Worked pretty well but browsers took up too much memory per tab so automating thousands of accounts (what i wanted) was infeasible

pimlottc10/02/2024

When I have to do some really quick ad-hoc webscraping, I often just select all text on the page, copy it, and then switch to a terminal window where I build a pipeline that extracts the part I need (using pbpaste to access the clipboard). Very quick and dirty for when you just need to hit a few pages.

turingfeel10/02/2024

If you want to get your personal IP and fingerprint blacklisted across major providers and large ranges, unfortunately this is how you do it. Just keep the rates low.

show 1 reply
changing199910/01/2024

> can you write a web scraper in your browser? The answer is: YES, you can! So why is nobody doing it?

My guess would be that some companies are doing it (I worked at a major tech company that is/was), just not publicizing this fact as crawling/scraping is such a gray legal area.

chaosharmonic10/01/2024

> You can find plenty of tutorials on the Internet about the art of web scraping... and the first things you will learn about are Python and Beautiful Soup. There is no tutorial on web scraping with Javascript in a web browser...

Um... [0]

[0] https://bhmt.dev/blog/scraping

show 1 reply
dewey10/01/2024

I've read through that (hard to read, because of the bad formatting) but I still don't understand why you would do that instead of Playwright, Puppeteer etc. - The only reason seems to be "This technique certainly has its limits.".

show 2 replies
spullara10/01/2024

I love it when something like this reminds me of a project from forever ago...

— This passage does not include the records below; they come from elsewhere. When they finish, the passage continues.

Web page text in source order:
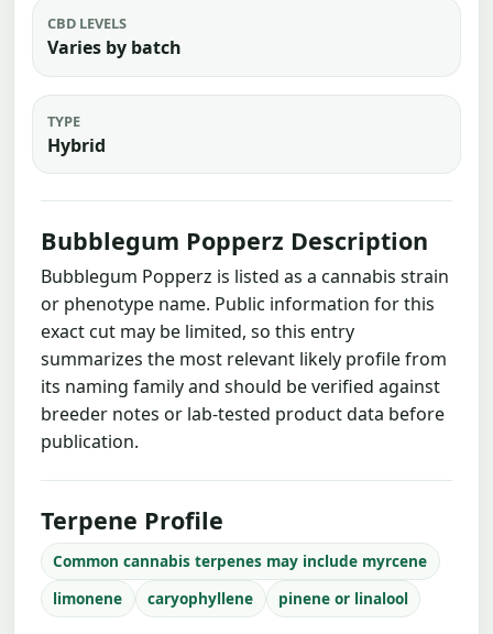
CBD LEVELS
Varies by batch
TYPE
Hybrid
Bubblegum Popperz Description
Bubblegum Popperz is listed as a cannabis strain
or phenotype name. Public information for this
exact cut may be limited, so this entry
summarizes the most relevant likely profile from
its naming family and should be verified against
breeder notes or lab-tested product data before
publication.
Terpene Profile
Common cannabis terpenes may include myrcene
limonene
caryophyllene pinene or linalool
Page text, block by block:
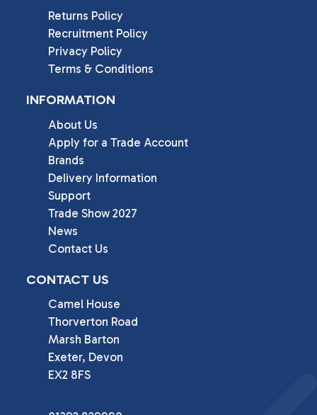
Returns Policy
Recruitment Policy
Privacy Policy
Terms & Conditions
INFORMATION
About Us
Apply for a Trade Account
Brands
Delivery Information
Support
Trade Show 2027
News
Contact Us
CONTACT US
Camel House
Thorverton Road
Marsh Barton
Exeter, Devon
EX2 8FS
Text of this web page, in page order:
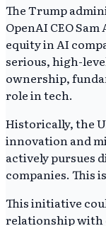
The Trump
OpenAI CEO
equity in AI
serious, high-
ownership,
role in tech.
Historically, the
innovation and
actively pursues
companies. This
This initiative
relationship with
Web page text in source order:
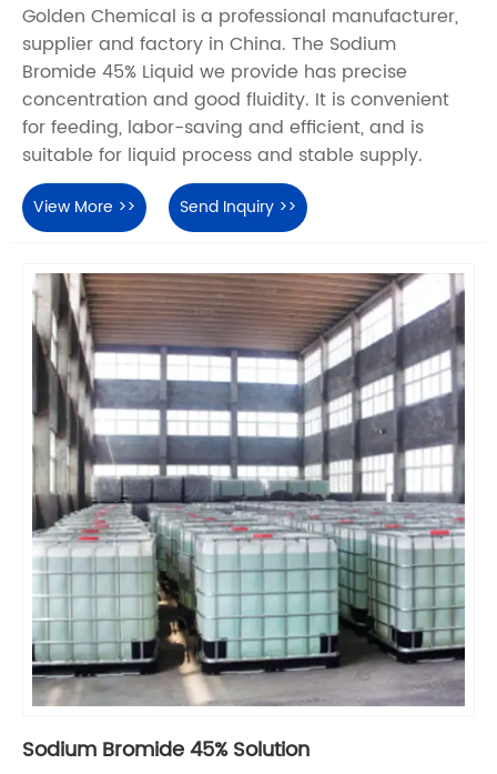
Golden Chemical is a professional manufacturer,
supplier and factory in China. The Sodium
Bromide 45% Liquid we provide has precise
concentration and good fluidity. It is convenient
for feeding, labor-saving and efficient, and is
suitable for liquid process and stable supply.
View More >> Send Inquiry >>
Sodium Bromide 45% Solution
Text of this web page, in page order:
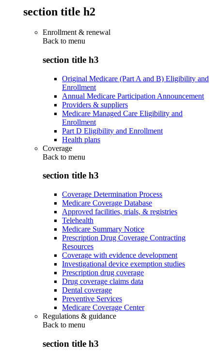
section title h2
Enrollment & renewal
Back to menu
section title h3
Original Medicare (Part A and B) Eligibility and
Enrollment
Annual Medicare Participation Announcement
Providers & suppliers
Medicare Managed Care Eligibility and
Enrollment
Part D Eligibility and Enrollment
Health plans
Coverage
Back to menu
section title h3
Coverage Determination Process
Medicare Coverage Database
Approved facilities, trials, & registries
Telehealth
Medicare Summary Notice
Prescription Drug Coverage Contracting
Resources
Coverage with evidence development
Investigational device exemption studies
Prescription drug coverage
Drug coverage claims data
Dental coverage
Preventive Services
Medicare Coverage Center
Regulations & guidance
Back to menu
section title h3
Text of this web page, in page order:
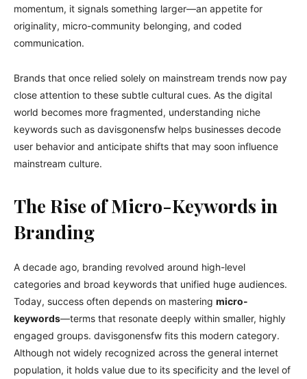
momentum, it signals something larger—an appetite for
originality, micro-community belonging, and coded
communication.
Brands that once relied solely on mainstream trends now pay
close attention to these subtle cultural cues. As the digital
world becomes more fragmented, understanding niche
keywords such as davisgonensfw helps businesses decode
user behavior and anticipate shifts that may soon influence
mainstream culture.
The Rise of Micro-Keywords in
Branding
A decade ago, branding revolved around high-level
categories and broad keywords that unified huge audiences.
Today, success often depends on mastering micro-
keywords—terms that resonate deeply within smaller, highly
engaged groups. davisgonensfw fits this modern category.
Although not widely recognized across the general internet
population, it holds value due to its specificity and the level of
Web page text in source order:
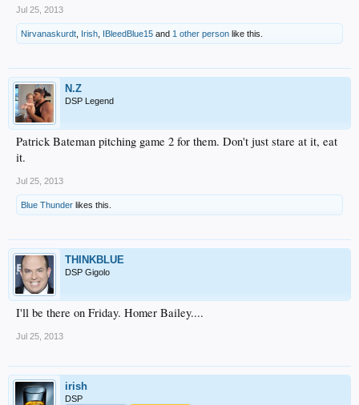
Jul 25, 2013
Nirvanaskurdt, Irish, IBleedBlue15 and 1 other person like this.
N.Z
DSP Legend
Patrick Bateman pitching game 2 for them. Don't just stare at it, eat
it.
Jul 25, 2013
Blue Thunder likes this.
THINKBLUE
DSP Gigolo
I'll be there on Friday. Homer Bailey....
Jul 25, 2013
irish
DSP
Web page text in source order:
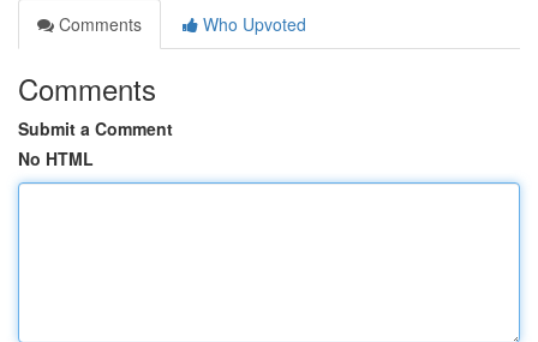
Comments
Who Upvoted
Comments
Submit a Comment
No HTML
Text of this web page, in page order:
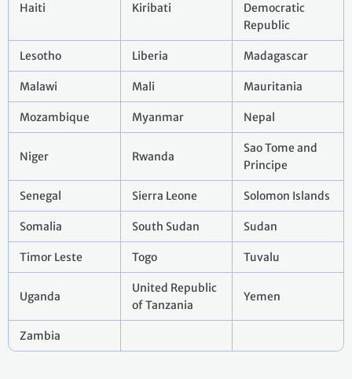
Haiti Kiribati
Democratic
Republic
Lesotho Liberia Madagascar
Malawi Mali Mauritania
Mozambique Myanmar Nepal
Niger Rwanda
Sao Tome and
Principe
Senegal Sierra Leone Solomon Islands
Somalia South Sudan Sudan
Timor Leste Togo Tuvalu
Uganda
United Republic
of Tanzania
Yemen
Zambia
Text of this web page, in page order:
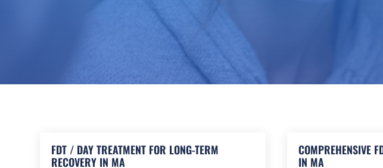
FDT / DAY TREATMENT FOR LONG-TERM
RECOVERY IN MA
COMPREHENSIVE
IN MA
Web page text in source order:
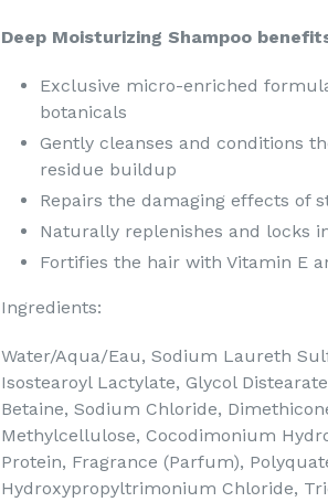
Deep Moisturizing Shampoo
Exclusive micro-enriched
botanicals
Gently cleanses and conditions
residue buildup
Repairs the damaging effects of
Naturally replenishes and locks
Fortifies the hair with Vitamin E
Ingredients:
Water/Aqua/Eau, Sodium Laureth
Isostearoyl Lactylate, Glycol
Betaine, Sodium Chloride,
Methylcellulose, Cocodimonium
Protein, Fragrance (Parfum),
Hydroxypropyltrimonium Chloride,
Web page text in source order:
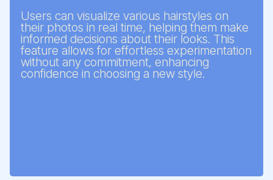
Users can visualize various hairstyles on
their photos in real time, helping them make
informed decisions about their looks. This
feature allows for effortless experimentation
without any commitment, enhancing
confidence in choosing a new style.
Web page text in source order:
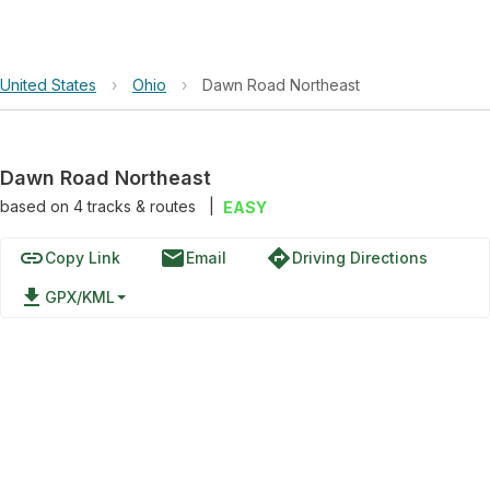
United States › Ohio › Dawn Road Northeast
Dawn Road Northeast
based on 4tracks & routes EASY
linkCopy Link emailEmail directionsDriving Directions
file_download GPX/KML
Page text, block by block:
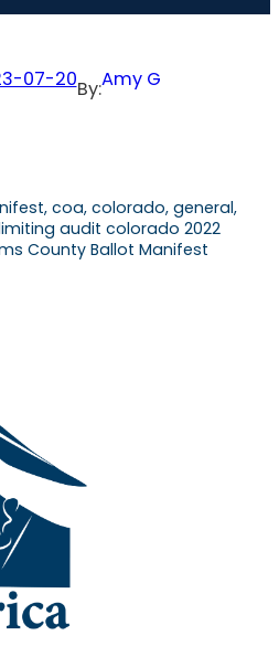
07-20By:Amy G
coa, colorado, general,
audit colorado 2022
County Ballot Manifest
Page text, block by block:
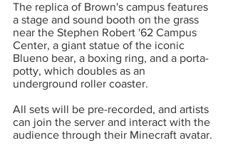
The replica of Brown's campus features
a stage and sound booth on the grass
near the Stephen Robert '62 Campus
Center, a giant statue of the iconic
Blueno bear, a boxing ring, and a porta-
potty, which doubles as an
underground roller coaster.
All sets will be pre-recorded, and artists
can join the server and interact with the
audience through their Minecraft avatar.
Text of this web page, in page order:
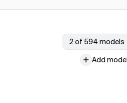
2 of 594 models
Add
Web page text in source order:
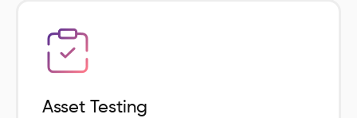
Asset Testing
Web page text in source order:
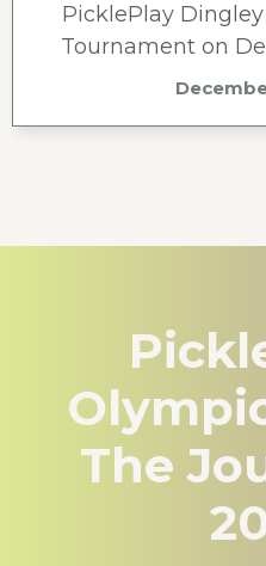
PicklePlay
Tournament on
The
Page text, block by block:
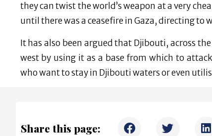
they can twist the world’s weapon at a very
until there was a ceasefire in Gaza, directing to
It has also been argued that Djibouti, across
west by using it as a base from which to
who want to stay in Djibouti waters or even
Share this page:
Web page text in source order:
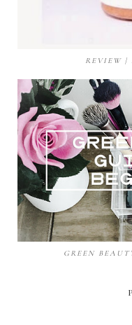
REVIEW |
GREEN
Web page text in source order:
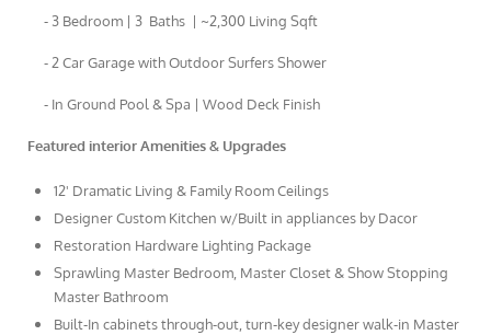
- 3 Bedroom | 3 Baths | ~2,300 Living Sqft
- 2 Car Garage with Outdoor Surfers Shower
- In Ground Pool & Spa | Wood Deck Finish
Featured interior Amenities & Upgrades
12' Dramatic Living & Family Room Ceilings
Designer Custom Kitchen w/Built in appliances by Dacor
Restoration Hardware Lighting Package
Sprawling Master Bedroom, Master Closet & Show Stopping
Master Bathroom
Built-In cabinets through-out, turn-key designer walk-in Master
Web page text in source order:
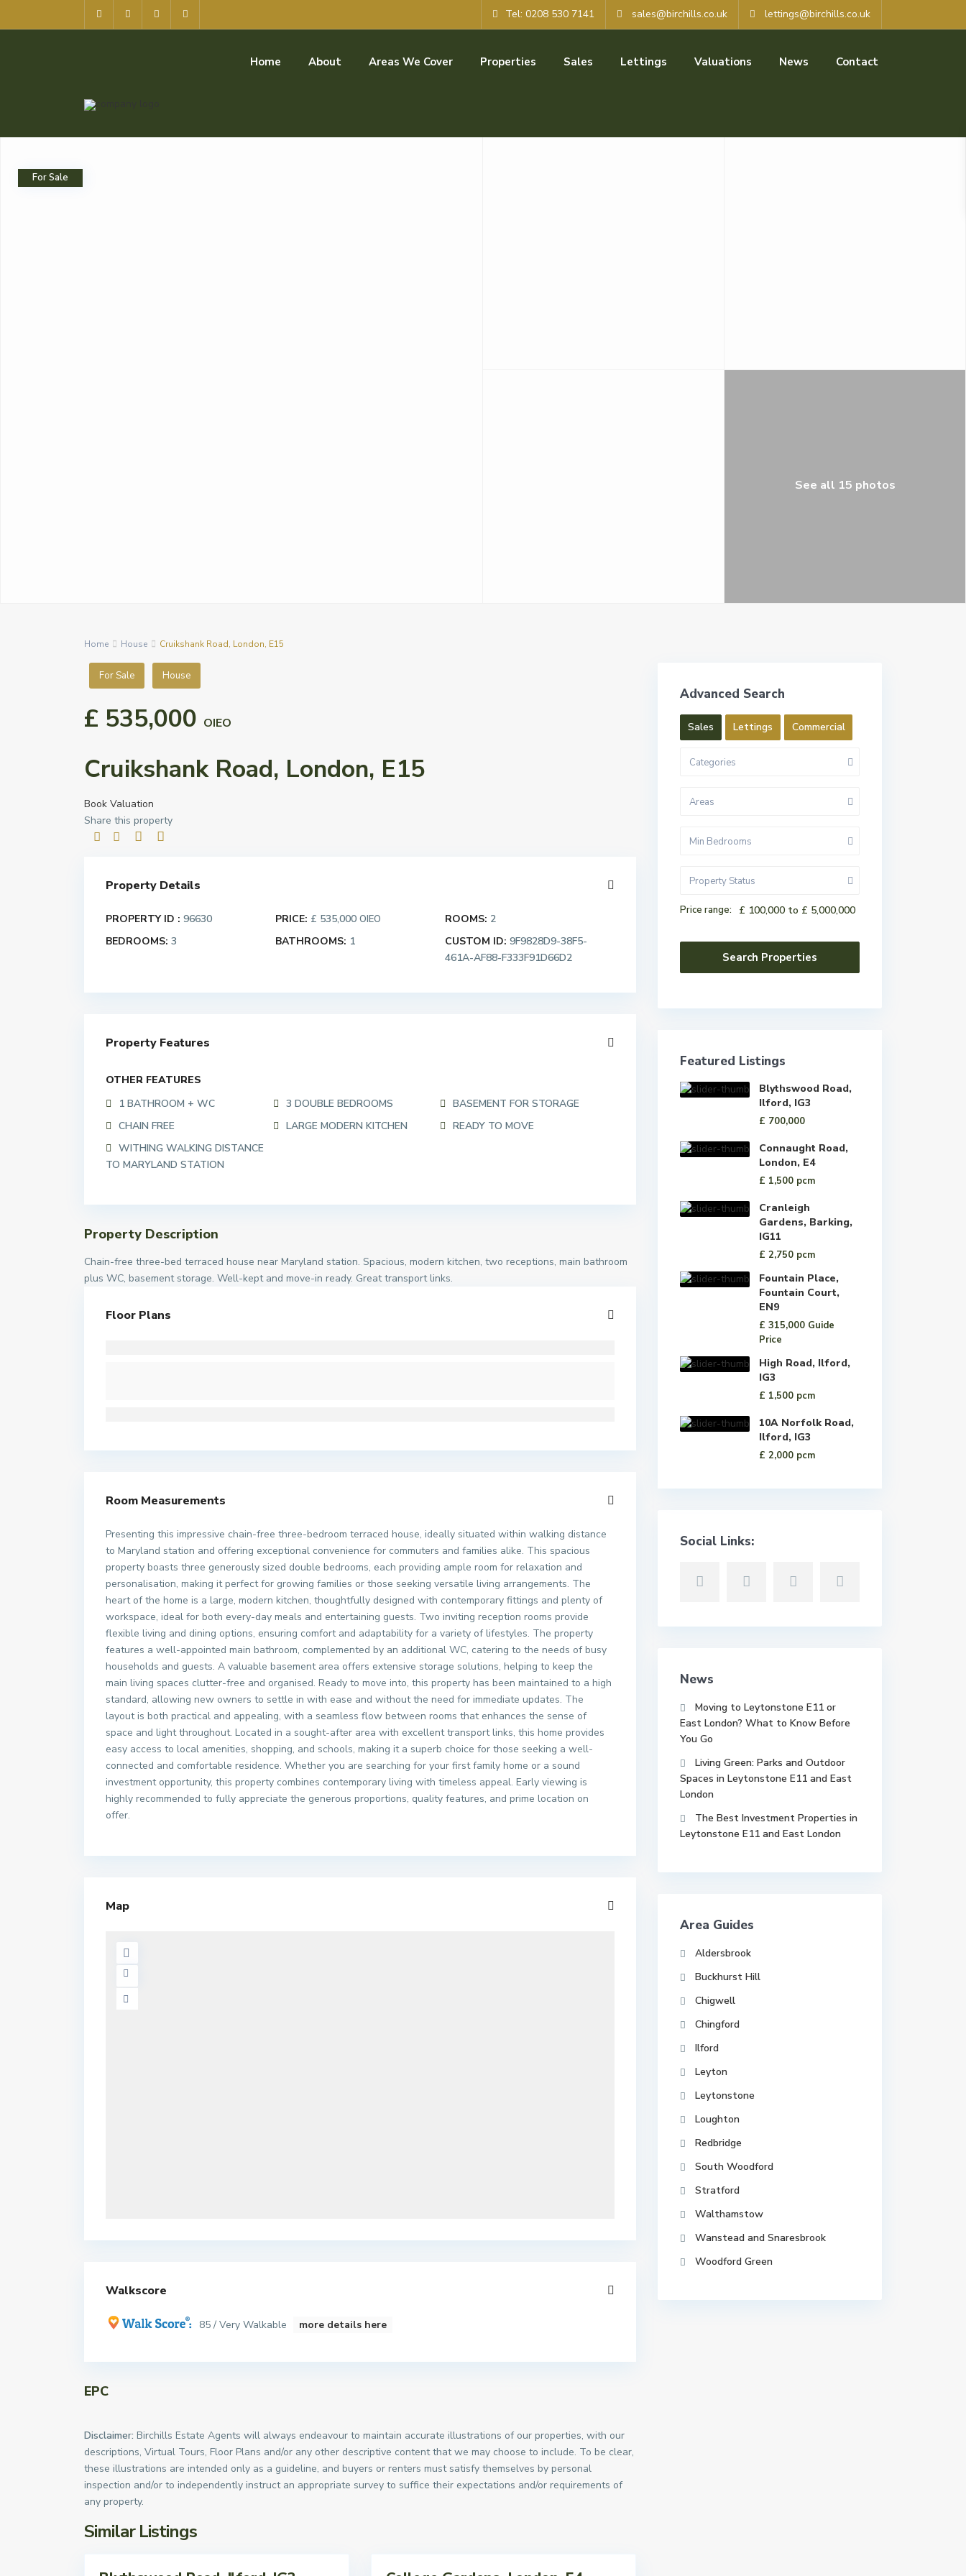
Tel: 0208 530 7141 sales@birchills.co.uk lettings@birchills.co.uk
Home About Areas We Cover Properties Sales Lettings Valuations News Contact
For Sale
See all 15 photos
Home House Cruikshank Road, London, E15
For Sale House
£ 535,000 OIEO
Cruikshank Road, London, E15
Book Valuation
Share this property
Property Details
PROPERTY ID : 96630 PRICE: £ 535,000 OIEO ROOMS: 2
BEDROOMS: 3 BATHROOMS: 1 CUSTOM ID: 9F9828D9-38F5-
461A-AF88-F333F91D66D2
Property Features
OTHER FEATURES
1 BATHROOM + WC
3 DOUBLE BEDROOMS
BASEMENT FOR STORAGE
CHAIN FREE
LARGE MODERN KITCHEN
READY TO MOVE
WITHING WALKING DISTANCE
TO MARYLAND STATION
Property Description
Chain-free three-bed terraced house near Maryland station. Spacious, modern kitchen, two receptions, main bathroom
plus WC, basement storage. Well-kept and move-in ready. Great transport links.
Floor Plans
Room Measurements
Presenting this impressive chain-free three-bedroom terraced house, ideally situated within walking distance
to Maryland station and offering exceptional convenience for commuters and families alike. This spacious
property boasts three generously sized double bedrooms, each providing ample room for relaxation and
personalisation, making it perfect for growing families or those seeking versatile living arrangements. The
heart of the home is a large, modern kitchen, thoughtfully designed with contemporary fittings and plenty of
workspace, ideal for both every-day meals and entertaining guests. Two inviting reception rooms provide
flexible living and dining options, ensuring comfort and adaptability for a variety of lifestyles. The property
features a well-appointed main bathroom, complemented by an additional WC, catering to the needs of busy
households and guests. A valuable basement area offers extensive storage solutions, helping to keep the
main living spaces clutter-free and organised. Ready to move into, this property has been maintained to a high
standard, allowing new owners to settle in with ease and without the need for immediate updates. The
layout is both practical and appealing, with a seamless flow between rooms that enhances the sense of
space and light throughout. Located in a sought-after area with excellent transport links, this home provides
easy access to local amenities, shopping, and schools, making it a superb choice for those seeking a well-
connected and comfortable residence. Whether you are searching for your first family home or a sound
investment opportunity, this property combines contemporary living with timeless appeal. Early viewing is
highly recommended to fully appreciate the generous proportions, quality features, and prime location on
offer.
Map
Walkscore
85 / Very Walkable more details here
EPC
Disclaimer: Birchills Estate Agents will always endeavour to maintain accurate illustrations of our properties, with our
descriptions, Virtual Tours, Floor Plans and/or any other descriptive content that we may choose to include. To be clear,
these illustrations are intended only as a guideline, and buyers or renters must satisfy themselves by personal
inspection and/or to independently instruct an appropriate survey to suffice their expectations and/or requirements of
any property.
Similar Listings
Advanced Search
Sales Lettings Commercial
Categories
Areas
Min Bedrooms
Property Status
Price range: £ 100,000 to £ 5,000,000
Featured Listings
Blythswood Road,
Ilford, IG3
£ 700,000
Connaught Road,
London, E4
£ 1,500 pcm
Cranleigh
Gardens, Barking,
IG11
£ 2,750 pcm
Fountain Place,
Fountain Court,
EN9
£ 315,000 Guide
Price
High Road, Ilford,
IG3
£ 1,500 pcm
10A Norfolk Road,
Ilford, IG3
£ 2,000 pcm
Social Links:
News
Moving to Leytonstone E11 or
East London? What to Know Before
You Go
Living Green: Parks and Outdoor
Spaces in Leytonstone E11 and East
London
The Best Investment Properties in
Leytonstone E11 and East London
Area Guides
Aldersbrook
Buckhurst Hill
Chigwell
Chingford
Ilford
Leyton
Leytonstone
Loughton
Redbridge
South Woodford
Stratford
Walthamstow
Wanstead and Snaresbrook
Woodford Green

https://github.com/spullara/browsercrawler

nsonha10/02/2024

sorry the format of this site is just too annoying for me to bother to read it. If this is about the shocking revelation that you can paste some code into the browser console, aka manually extracting information, then manually put that into whatever workflow that you need that information for, then I don't think that is called web scrapping, it's just browsing the web with code.

micahdeath10/02/2024

Excel/Word Macro using a WebBrowser object in a Form (old IE did this nicely; Haven't done that since Edge came out.)

ttshaw110/02/2024

How is this different from scraping in, say, Selenium in non-headless mode?

show 1 reply
deisteve10/01/2024

is there anything that runs on WASM for scraping? the issue is that you need to enable flags and turn off other security features to scrape on your web browser and this is why its not popular but with WASM that might change

show 1 reply
welder10/01/2024

Neo already did that in the Matrix:

https://www.youtube.com/watch?v=sjoad6gcRzs

squigz10/02/2024

This horrendous color scheme makes it impossible for me to read this.